Definitions \ref{isadef:negative-transition-frame-axiom-encoding} and
\ref{isadef:positive-transition-frame-axiom-encoding} similarly encode the negative resp. positive
transition frame axioms as disjunctions.  ›

definition  encode_negative_transition_frame_axiom
  :: "'variable strips_problem
    ⇒ nat
    ⇒ 'variable
    ⇒ sat_plan_variable formula"
  where "encode_negative_transition_frame_axiom Π t v
    ≡ let vs = variables_of Π
        ; ops = operators_of Π
        ; deleting_operators = filter (λop. ListMem v (delete_effects_of op)) ops
      in ❙¬(Atom (State t (index vs v)))
          ❙∨ (Atom (State (Suc t) (index vs v))
          ❙∨ ❙⋁ (map (λop. Atom (Operator t (index ops op))) deleting_operators))"

definition  encode_positive_transition_frame_axiom
  :: "'variable strips_problem
    ⇒ nat
    ⇒ 'variable
    ⇒ sat_plan_variable formula"
  where "encode_positive_transition_frame_axiom Π t v
    ≡ let vs = variables_of Π
        ; ops = operators_of Π
        ; adding_operators = filter (λop. ListMem v (add_effects_of op)) ops
      in (Atom (State t (index vs v))
          ❙∨ (❙¬(Atom (State (Suc t) (index vs v)))
          ❙∨ ❙⋁(map (λop. Atom (Operator t (index ops op))) adding_operators)))"

definition encode_all_frame_axioms
  :: "'variable strips_problem ⇒ nat ⇒ sat_plan_variable formula"
  where "encode_all_frame_axioms Π t
    ≡ let l = List.product [0..<t] (variables_of Π)
      in ❙⋀(map (λ(k, v). encode_negative_transition_frame_axiom Π k v) l
            @ map (λ(k, v). encode_positive_transition_frame_axiom Π k v) l)"

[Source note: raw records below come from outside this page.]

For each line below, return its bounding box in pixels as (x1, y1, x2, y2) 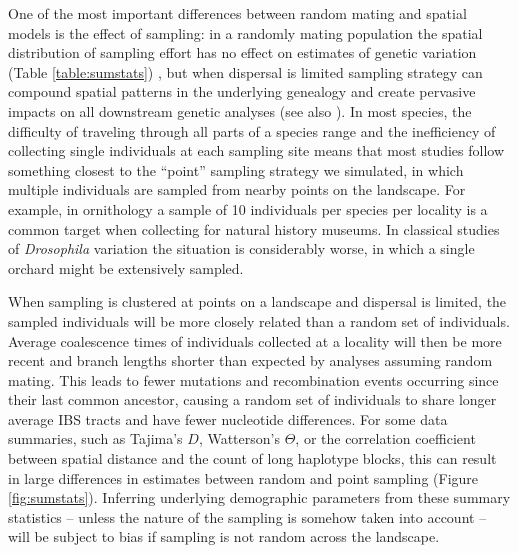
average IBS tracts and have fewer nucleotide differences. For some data (8, 408, 448, 429)
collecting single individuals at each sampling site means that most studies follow (8, 140, 505, 161)
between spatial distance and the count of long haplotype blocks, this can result (8, 448, 497, 469)
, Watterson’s (198, 428, 280, 449)
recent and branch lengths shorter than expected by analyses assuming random (8, 350, 493, 371)
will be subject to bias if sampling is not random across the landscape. (8, 526, 440, 547)
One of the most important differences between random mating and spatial (8, 3, 467, 23)
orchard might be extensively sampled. (8, 257, 244, 278)
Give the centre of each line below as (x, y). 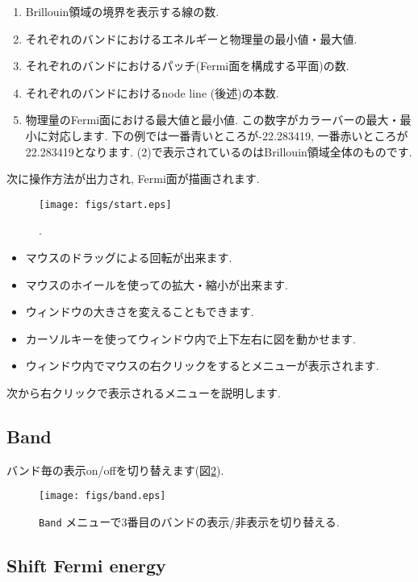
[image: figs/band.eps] (102, 496)
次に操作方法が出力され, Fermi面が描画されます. (133, 179)
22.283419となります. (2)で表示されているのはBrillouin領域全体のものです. (219, 151)
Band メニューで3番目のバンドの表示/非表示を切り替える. (189, 522)
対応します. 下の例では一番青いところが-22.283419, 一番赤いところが (228, 135)
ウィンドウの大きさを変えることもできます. (140, 312)
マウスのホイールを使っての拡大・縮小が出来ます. (157, 284)
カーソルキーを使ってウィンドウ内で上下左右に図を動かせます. (190, 338)
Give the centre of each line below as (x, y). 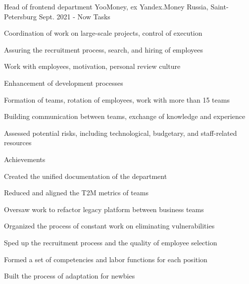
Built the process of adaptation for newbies (70, 276)
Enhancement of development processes (64, 83)
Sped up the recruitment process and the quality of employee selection (111, 242)
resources (18, 142)
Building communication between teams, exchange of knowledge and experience (125, 116)
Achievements (25, 159)
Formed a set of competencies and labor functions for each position (106, 259)
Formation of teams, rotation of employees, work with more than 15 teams (117, 99)
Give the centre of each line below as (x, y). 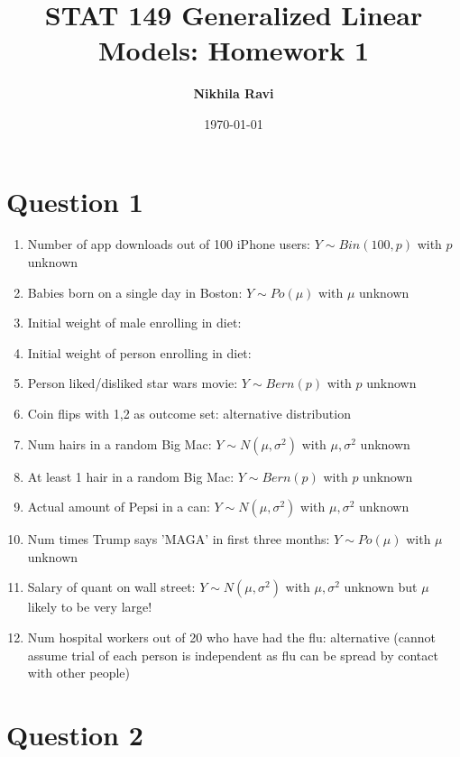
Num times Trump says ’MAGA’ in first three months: (179, 539)
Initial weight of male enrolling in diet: (134, 323)
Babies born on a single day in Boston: (135, 292)
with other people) (79, 673)
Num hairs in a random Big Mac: (120, 443)
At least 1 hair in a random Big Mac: (131, 476)
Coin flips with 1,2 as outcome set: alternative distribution (189, 413)
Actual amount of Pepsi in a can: (119, 507)
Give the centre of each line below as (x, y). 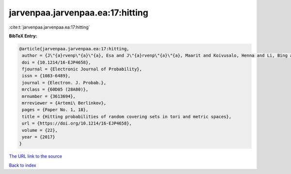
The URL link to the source (36, 156)
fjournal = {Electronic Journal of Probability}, (82, 69)
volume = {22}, (40, 130)
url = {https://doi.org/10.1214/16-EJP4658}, (77, 123)
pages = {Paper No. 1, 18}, (55, 110)
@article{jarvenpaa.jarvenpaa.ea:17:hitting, (74, 49)
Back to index (23, 165)
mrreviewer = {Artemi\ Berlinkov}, (64, 103)
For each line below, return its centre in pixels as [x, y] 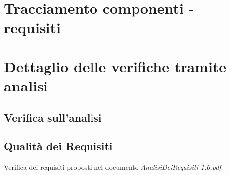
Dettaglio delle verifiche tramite [115, 66]
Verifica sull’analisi [53, 117]
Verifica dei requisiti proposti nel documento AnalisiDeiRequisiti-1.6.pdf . [114, 167]
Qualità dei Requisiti [58, 146]
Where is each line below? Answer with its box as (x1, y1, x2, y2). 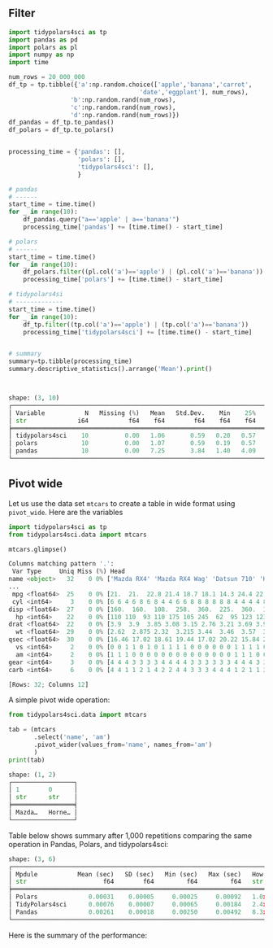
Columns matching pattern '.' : (8, 560, 115, 568)
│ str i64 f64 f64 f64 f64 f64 (8, 417, 256, 425)
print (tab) (8, 756, 45, 764)
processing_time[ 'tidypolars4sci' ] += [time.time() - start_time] (23, 328, 253, 336)
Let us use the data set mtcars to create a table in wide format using (8, 498, 236, 508)
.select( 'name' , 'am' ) (33, 733, 111, 741)
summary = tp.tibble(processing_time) (8, 357, 132, 365)
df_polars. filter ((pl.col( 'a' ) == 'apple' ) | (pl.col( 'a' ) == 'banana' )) (23, 268, 264, 276)
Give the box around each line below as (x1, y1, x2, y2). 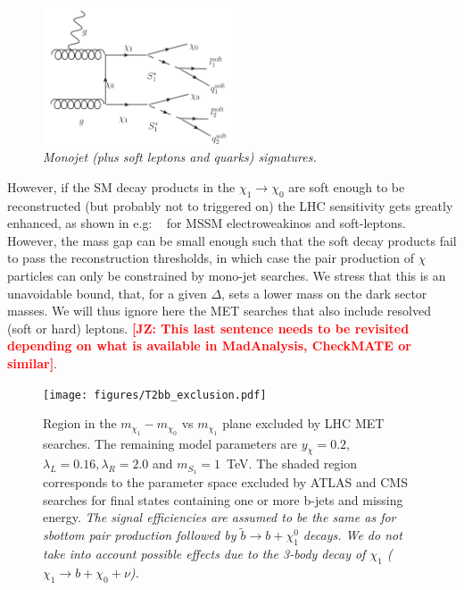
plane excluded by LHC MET (222, 414, 385, 433)
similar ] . (7, 353, 58, 372)
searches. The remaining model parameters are (43, 434, 298, 452)
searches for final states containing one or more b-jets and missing (43, 490, 403, 509)
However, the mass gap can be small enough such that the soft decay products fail (7, 231, 457, 249)
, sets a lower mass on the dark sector (221, 283, 427, 302)
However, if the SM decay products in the (7, 177, 236, 196)
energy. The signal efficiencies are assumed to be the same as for (43, 508, 396, 527)
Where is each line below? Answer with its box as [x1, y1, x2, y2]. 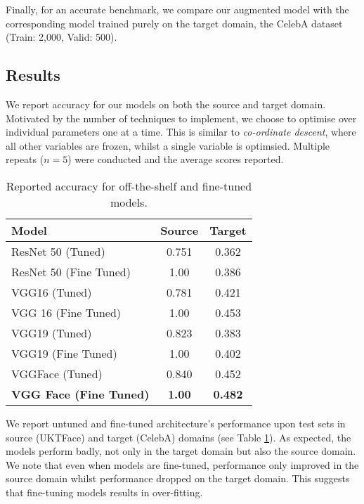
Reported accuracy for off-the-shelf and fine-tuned [6, 177, 252, 194]
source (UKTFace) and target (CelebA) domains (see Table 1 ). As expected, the [6, 429, 351, 444]
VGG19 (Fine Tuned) [11, 344, 117, 361]
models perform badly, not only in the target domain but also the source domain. [6, 444, 356, 458]
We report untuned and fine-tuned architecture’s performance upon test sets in [6, 415, 346, 430]
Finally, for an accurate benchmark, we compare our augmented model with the [6, 2, 349, 16]
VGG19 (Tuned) [11, 324, 92, 341]
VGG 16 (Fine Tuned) [11, 304, 122, 321]
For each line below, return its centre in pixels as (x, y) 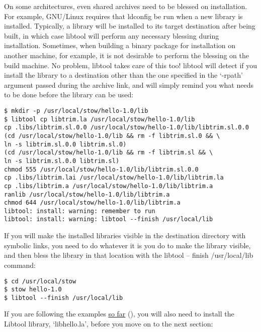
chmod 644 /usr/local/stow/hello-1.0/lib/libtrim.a (92, 203)
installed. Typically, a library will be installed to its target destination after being (130, 26)
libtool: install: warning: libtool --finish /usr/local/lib (109, 219)
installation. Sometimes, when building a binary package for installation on (120, 45)
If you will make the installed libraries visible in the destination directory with (125, 235)
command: (20, 265)
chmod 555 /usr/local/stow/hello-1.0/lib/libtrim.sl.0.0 (101, 169)
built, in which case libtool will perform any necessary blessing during (112, 35)
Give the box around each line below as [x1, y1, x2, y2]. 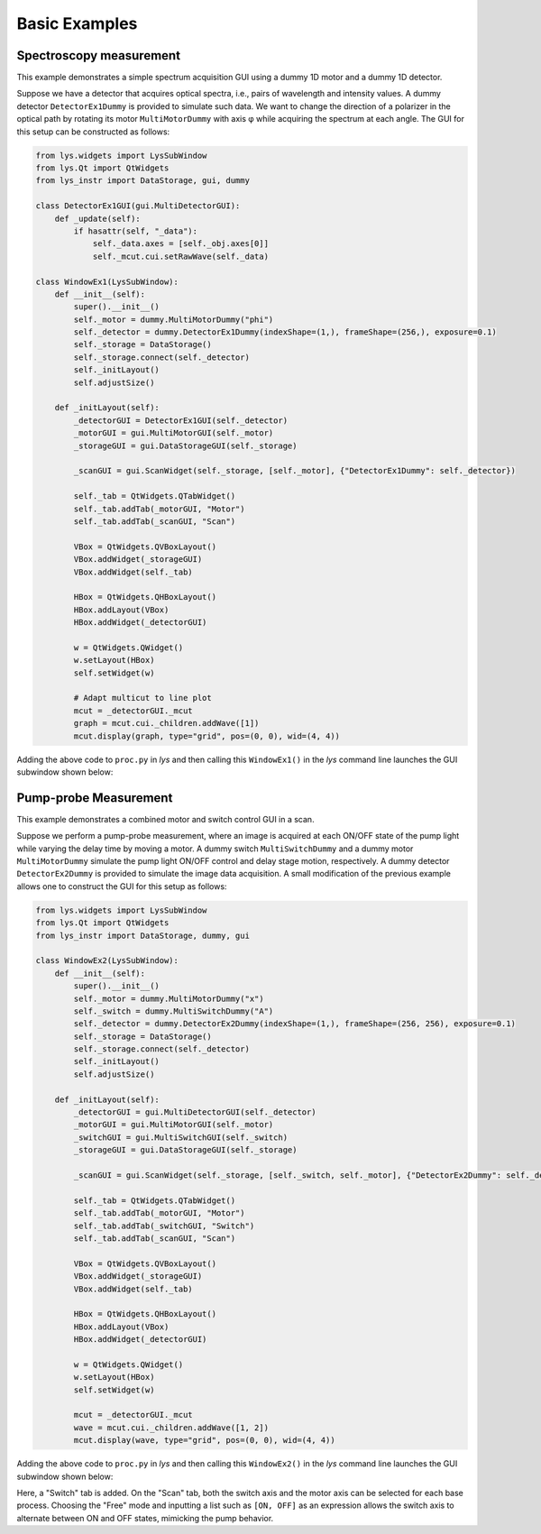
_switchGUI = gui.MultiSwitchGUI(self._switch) [73, 1132, 289, 1143]
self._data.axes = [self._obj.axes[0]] [92, 239, 270, 249]
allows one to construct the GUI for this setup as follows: [16, 880, 227, 892]
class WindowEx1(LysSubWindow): [35, 276, 179, 287]
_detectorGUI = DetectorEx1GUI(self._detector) [73, 415, 289, 426]
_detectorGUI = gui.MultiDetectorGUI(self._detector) [73, 1107, 316, 1117]
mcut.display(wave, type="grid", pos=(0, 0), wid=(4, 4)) [73, 1435, 335, 1446]
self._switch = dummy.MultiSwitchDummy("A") [73, 1006, 274, 1016]
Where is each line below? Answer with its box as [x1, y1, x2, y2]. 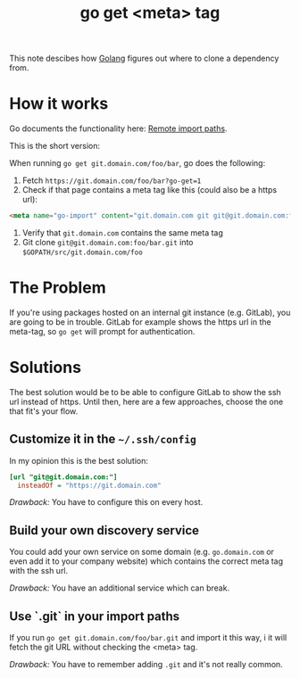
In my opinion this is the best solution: [9, 455, 149, 466]
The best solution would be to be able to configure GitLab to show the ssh [9, 386, 281, 397]
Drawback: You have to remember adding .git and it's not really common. [9, 659, 283, 670]
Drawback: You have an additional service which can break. [9, 583, 230, 593]
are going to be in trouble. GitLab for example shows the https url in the [9, 316, 271, 327]
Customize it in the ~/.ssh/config [9, 432, 196, 447]
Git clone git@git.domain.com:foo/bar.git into [21, 237, 194, 247]
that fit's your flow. [9, 405, 79, 417]
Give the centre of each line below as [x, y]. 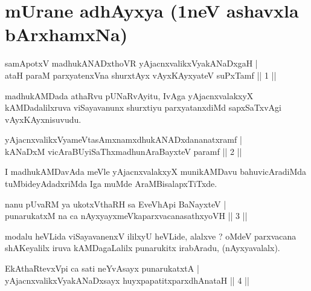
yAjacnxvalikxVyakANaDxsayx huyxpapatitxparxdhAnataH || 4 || [127, 280]
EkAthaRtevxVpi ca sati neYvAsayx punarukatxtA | [102, 268]
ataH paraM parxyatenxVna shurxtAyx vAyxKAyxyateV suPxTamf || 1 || [141, 75]
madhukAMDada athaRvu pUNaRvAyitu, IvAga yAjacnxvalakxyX [129, 95]
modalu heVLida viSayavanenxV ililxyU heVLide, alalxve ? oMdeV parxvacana [151, 236]
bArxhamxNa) [66, 34]
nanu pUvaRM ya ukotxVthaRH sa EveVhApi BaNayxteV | [116, 204]
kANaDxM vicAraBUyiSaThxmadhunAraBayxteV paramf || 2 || [123, 151]
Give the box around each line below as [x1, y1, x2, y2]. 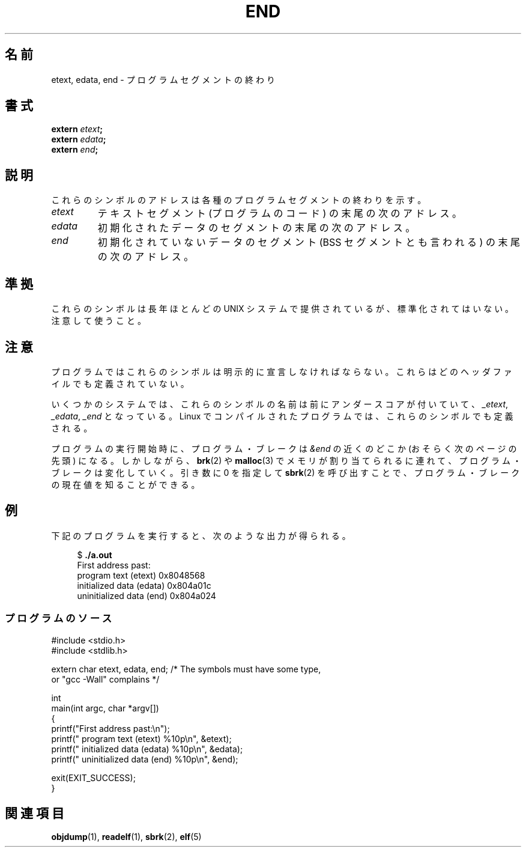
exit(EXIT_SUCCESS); [51, 772, 136, 783]
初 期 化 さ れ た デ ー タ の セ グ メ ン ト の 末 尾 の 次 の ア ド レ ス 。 [97, 222, 416, 234]
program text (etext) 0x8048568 [77, 570, 205, 580]
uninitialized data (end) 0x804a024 [77, 590, 216, 601]
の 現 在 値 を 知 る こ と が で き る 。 [51, 479, 200, 490]
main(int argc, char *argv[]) [51, 702, 159, 713]
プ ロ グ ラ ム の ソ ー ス [5, 612, 112, 625]
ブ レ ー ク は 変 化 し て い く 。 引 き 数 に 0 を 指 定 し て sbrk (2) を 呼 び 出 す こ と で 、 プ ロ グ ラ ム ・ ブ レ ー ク [51, 467, 520, 478]
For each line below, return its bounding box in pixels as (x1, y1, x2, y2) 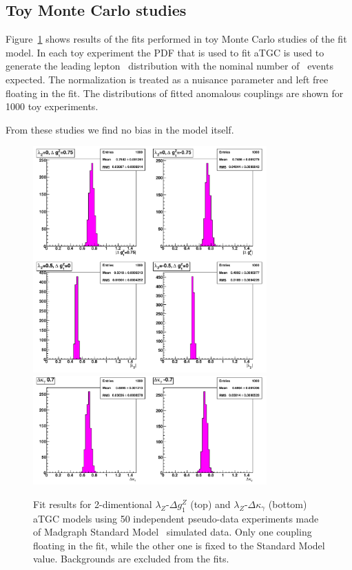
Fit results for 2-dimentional (33, 496, 152, 511)
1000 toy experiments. (6, 99, 99, 114)
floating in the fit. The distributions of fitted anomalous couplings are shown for (6, 85, 344, 100)
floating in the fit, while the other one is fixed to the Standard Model (33, 538, 325, 552)
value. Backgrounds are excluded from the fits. (33, 551, 229, 566)
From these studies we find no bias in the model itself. (6, 122, 234, 136)
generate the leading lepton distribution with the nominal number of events (6, 59, 333, 73)
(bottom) (268, 496, 307, 511)
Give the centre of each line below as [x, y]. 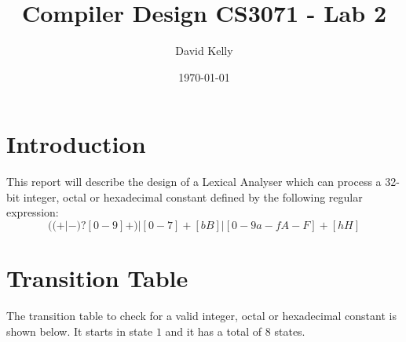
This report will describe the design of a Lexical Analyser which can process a [194, 182]
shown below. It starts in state [80, 331]
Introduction [76, 144]
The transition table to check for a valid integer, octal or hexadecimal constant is [201, 316]
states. [290, 331]
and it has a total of [214, 331]
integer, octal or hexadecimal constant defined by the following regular [193, 196]
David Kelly [204, 51]
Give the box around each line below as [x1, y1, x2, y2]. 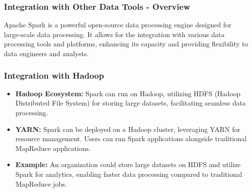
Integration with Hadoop [4, 69, 104, 81]
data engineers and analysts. [4, 48, 89, 58]
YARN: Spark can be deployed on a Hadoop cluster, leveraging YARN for [15, 124, 240, 134]
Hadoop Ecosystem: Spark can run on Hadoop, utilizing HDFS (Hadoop [15, 88, 241, 98]
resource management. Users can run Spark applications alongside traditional [15, 133, 247, 144]
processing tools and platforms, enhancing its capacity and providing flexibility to [4, 39, 248, 49]
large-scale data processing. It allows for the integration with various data [4, 29, 225, 39]
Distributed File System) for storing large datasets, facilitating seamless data [15, 98, 246, 108]
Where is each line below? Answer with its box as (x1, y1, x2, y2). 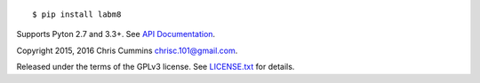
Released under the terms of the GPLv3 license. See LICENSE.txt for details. (16, 62, 295, 72)
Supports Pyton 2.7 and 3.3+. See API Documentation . (16, 29, 216, 40)
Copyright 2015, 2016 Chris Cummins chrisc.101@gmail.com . (16, 45, 238, 56)
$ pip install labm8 (32, 10, 122, 19)
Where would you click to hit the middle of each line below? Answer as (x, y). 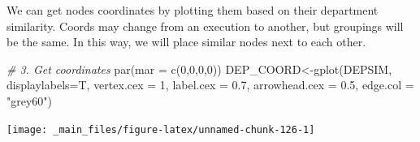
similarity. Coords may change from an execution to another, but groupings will (205, 26)
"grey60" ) (30, 100)
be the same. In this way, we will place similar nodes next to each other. (186, 42)
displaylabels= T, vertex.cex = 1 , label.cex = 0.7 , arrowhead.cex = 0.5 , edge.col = (210, 85)
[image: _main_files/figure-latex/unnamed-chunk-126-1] (161, 129)
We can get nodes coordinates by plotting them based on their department (193, 10)
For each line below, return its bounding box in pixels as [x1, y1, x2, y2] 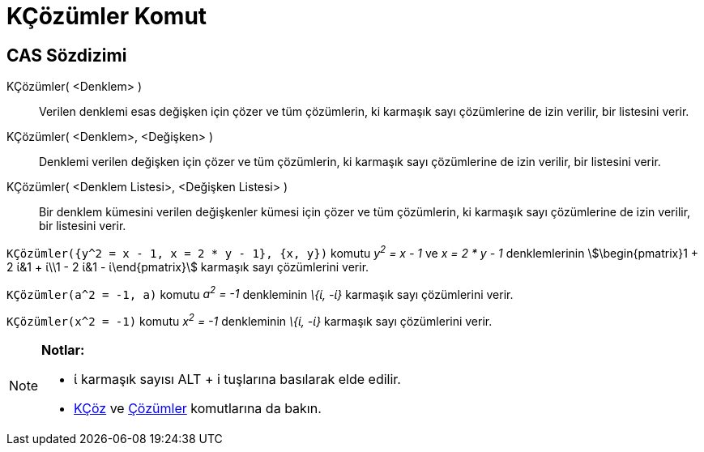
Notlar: [41, 342, 85, 359]
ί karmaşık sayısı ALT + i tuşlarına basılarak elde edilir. [74, 371, 401, 388]
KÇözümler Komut [6, 2, 207, 30]
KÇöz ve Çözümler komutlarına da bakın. [74, 400, 322, 417]
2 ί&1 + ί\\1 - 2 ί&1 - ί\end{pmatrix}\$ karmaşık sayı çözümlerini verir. [6, 259, 369, 274]
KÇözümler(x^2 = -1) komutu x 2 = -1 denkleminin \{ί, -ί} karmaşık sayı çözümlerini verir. [6, 312, 493, 329]
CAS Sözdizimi [6, 45, 127, 66]
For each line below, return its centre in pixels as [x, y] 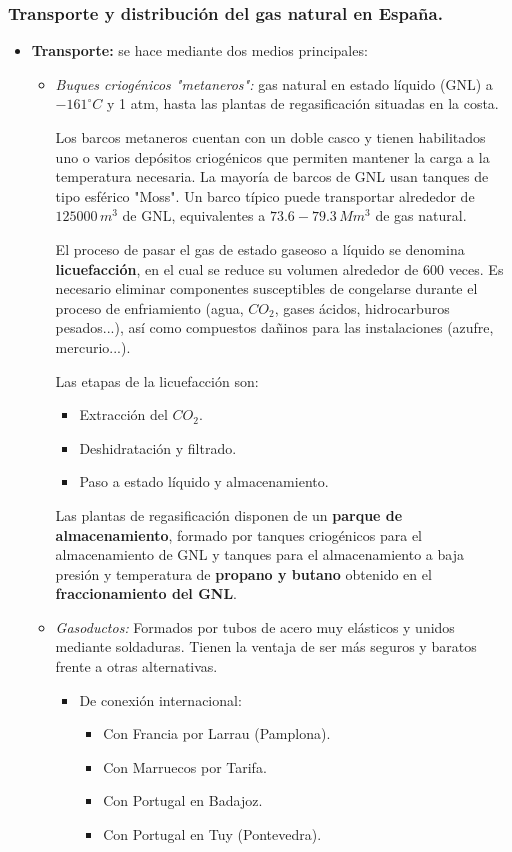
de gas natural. [421, 215]
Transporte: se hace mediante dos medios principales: [199, 50]
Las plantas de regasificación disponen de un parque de [229, 514]
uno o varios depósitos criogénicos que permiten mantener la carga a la [272, 156]
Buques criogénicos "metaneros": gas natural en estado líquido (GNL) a [274, 83]
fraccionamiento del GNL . [146, 593]
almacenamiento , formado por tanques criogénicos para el [238, 534]
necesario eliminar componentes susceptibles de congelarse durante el [266, 288]
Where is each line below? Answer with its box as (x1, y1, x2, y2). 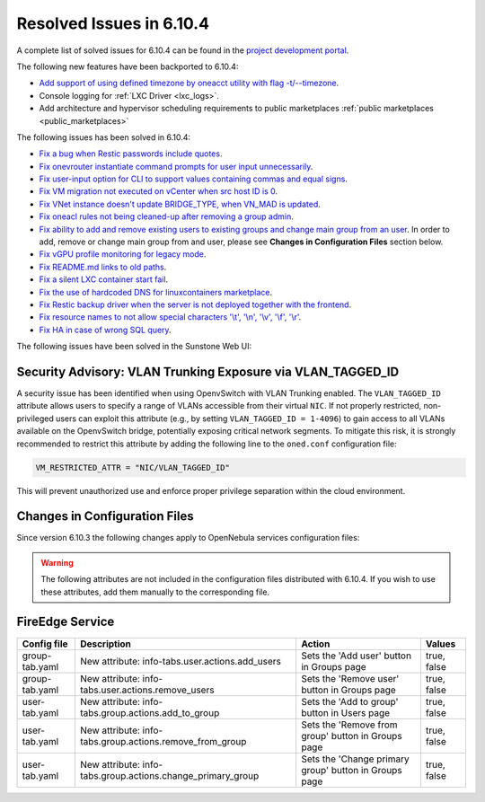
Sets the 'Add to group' (301, 695, 399, 708)
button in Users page (301, 706, 391, 718)
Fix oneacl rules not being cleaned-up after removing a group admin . (39, 211, 294, 222)
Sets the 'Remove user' (301, 672, 400, 684)
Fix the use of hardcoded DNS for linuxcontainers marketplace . (39, 286, 273, 297)
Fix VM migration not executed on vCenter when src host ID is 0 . (39, 186, 278, 197)
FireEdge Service (16, 614, 115, 630)
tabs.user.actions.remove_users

text ‹ Finally, the basic SATPlan encoding is the
conjunction of the initial state, goal state, operator and frame axiom encoding for all time steps.
The functions \isaname{encode_operators} and \isaname{encode_all_frame_axioms}\footnote{Not shown.}
take care of mapping the operator precondition, effect and frame axiom encoding over all possible
combinations of time point and operators resp. time points, variables, and operators. ›

definition  encode_problem (‹Φ _ _› 99)
  where "encode_problem Π t
    ≡ encode_initial_state Π
      ❙∧ (encode_operators Π t
      ❙∧ (encode_all_frame_axioms Π t
      ❙∧ (encode_goal_state Π t)))"

subsection "Decoding Function Definitions"
text ‹ Decoding plans from a valuation \<^term>‹𝒜› of a
SATPlan encoding entails extracting all activated operators for all
time points except the last one. We implement this by mapping over all \<^term>‹k < t›
 and extracting activated operators---i.e. operators for which the model valuates the respective
operator encoding at time \<^term>‹k› to true---into a parallel operator (see definition
\ref{isadef:satplan-plan-decoding}).
\footnote{This is handled by function \texttt{decode\_plan'} (not shown).} ›

― ‹ Note that due to the implementation based on lists, we have to address the problem of duplicate
operator declarations in the operator list of the problem. Since \<^term>‹index op = index op'› for equal
operators, the parallel operator obtained from \isaname{decode_plan'} will contain
duplicates in case the problem's operator list does. We therefore remove duplicates first using
\<^term>‹remdups ops› and then filter out activated operators. ›
definition decode_plan'
  :: "'variable strips_problem
    ⇒ sat_plan_variable valuation
    ⇒ nat
    ⇒ 'variable strips_operator list"
  where "decode_plan' Π 𝒜 i
    ≡ let ops = operators_of Π
        ; vs = map (λop. Operator i (index ops op)) (remdups ops)
      in map (λv. case v of Operator _ k ⇒ ops ! k) (filter 𝒜 vs)"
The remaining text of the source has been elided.